Your instructions ::
Copy out every line holding the string "Ubud" from the records below.

-- Opening Marker --

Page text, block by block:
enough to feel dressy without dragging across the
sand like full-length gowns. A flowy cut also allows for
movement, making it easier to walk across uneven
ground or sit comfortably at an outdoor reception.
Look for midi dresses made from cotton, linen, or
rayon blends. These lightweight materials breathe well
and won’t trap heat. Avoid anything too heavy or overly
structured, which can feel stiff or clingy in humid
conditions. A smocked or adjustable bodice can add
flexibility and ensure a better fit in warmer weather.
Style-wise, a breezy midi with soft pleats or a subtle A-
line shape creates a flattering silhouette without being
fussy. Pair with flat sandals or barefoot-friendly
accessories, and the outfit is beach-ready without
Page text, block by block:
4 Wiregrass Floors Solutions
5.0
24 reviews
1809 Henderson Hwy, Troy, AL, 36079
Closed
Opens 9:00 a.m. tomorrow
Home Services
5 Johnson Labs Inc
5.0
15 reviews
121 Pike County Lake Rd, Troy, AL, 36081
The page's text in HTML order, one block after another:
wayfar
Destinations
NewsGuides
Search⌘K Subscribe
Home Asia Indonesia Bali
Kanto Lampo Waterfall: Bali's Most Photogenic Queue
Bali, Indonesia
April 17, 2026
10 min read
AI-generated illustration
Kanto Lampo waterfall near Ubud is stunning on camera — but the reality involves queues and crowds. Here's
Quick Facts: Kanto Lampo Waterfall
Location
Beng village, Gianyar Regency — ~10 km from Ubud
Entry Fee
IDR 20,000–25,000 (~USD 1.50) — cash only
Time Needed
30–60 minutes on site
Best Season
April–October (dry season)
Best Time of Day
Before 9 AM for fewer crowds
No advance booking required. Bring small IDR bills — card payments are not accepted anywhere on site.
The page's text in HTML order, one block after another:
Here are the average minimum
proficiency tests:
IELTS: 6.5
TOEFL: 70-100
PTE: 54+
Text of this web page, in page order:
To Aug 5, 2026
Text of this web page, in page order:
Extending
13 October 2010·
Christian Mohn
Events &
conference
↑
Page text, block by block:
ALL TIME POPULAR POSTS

-- Closing Marker --
-- Opening Marker --

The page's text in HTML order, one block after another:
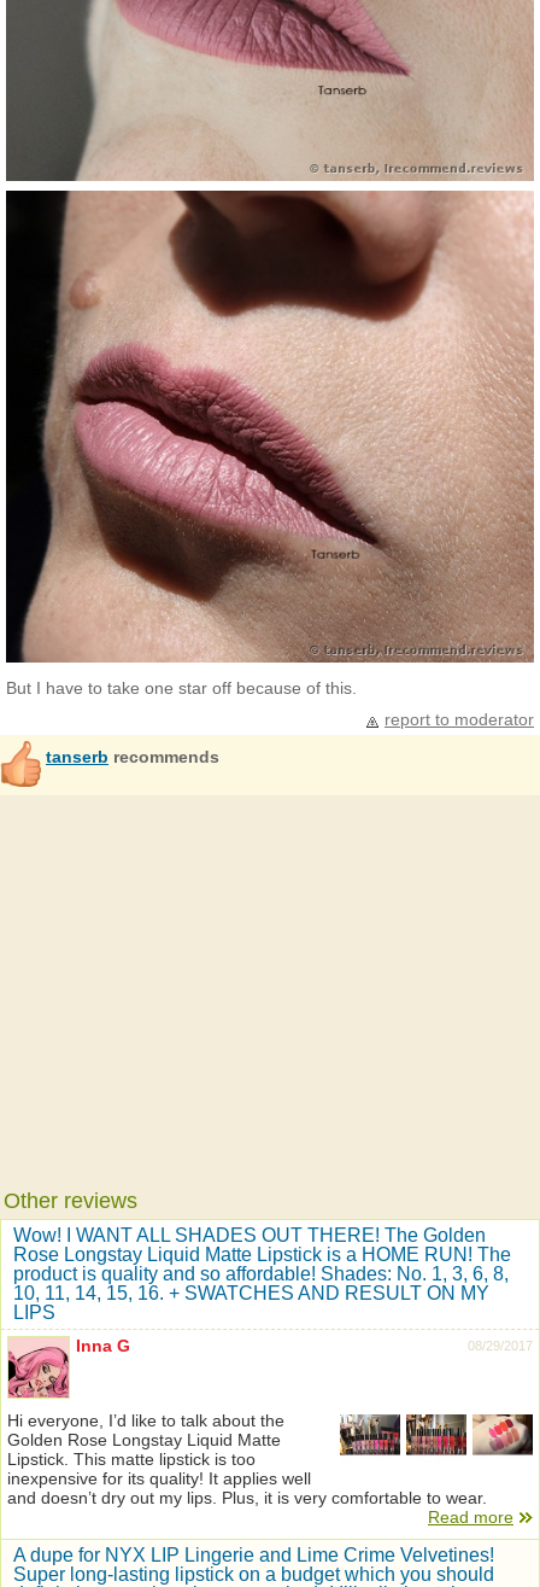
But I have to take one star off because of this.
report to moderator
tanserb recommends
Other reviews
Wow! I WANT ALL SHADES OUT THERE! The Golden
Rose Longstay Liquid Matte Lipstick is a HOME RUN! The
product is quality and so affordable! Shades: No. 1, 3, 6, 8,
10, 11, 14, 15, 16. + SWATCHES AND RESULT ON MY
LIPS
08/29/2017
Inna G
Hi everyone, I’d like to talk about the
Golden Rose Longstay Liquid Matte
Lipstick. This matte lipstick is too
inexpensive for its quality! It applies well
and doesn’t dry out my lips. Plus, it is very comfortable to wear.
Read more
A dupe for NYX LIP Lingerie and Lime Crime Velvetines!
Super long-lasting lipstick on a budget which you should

-- Closing Marker --

Response area ::
Kanto Lampo waterfall near Ubud is stunning on camera — but the reality involves queues and crowds. Here's
Beng village, Gianyar Regency — ~10 km from Ubud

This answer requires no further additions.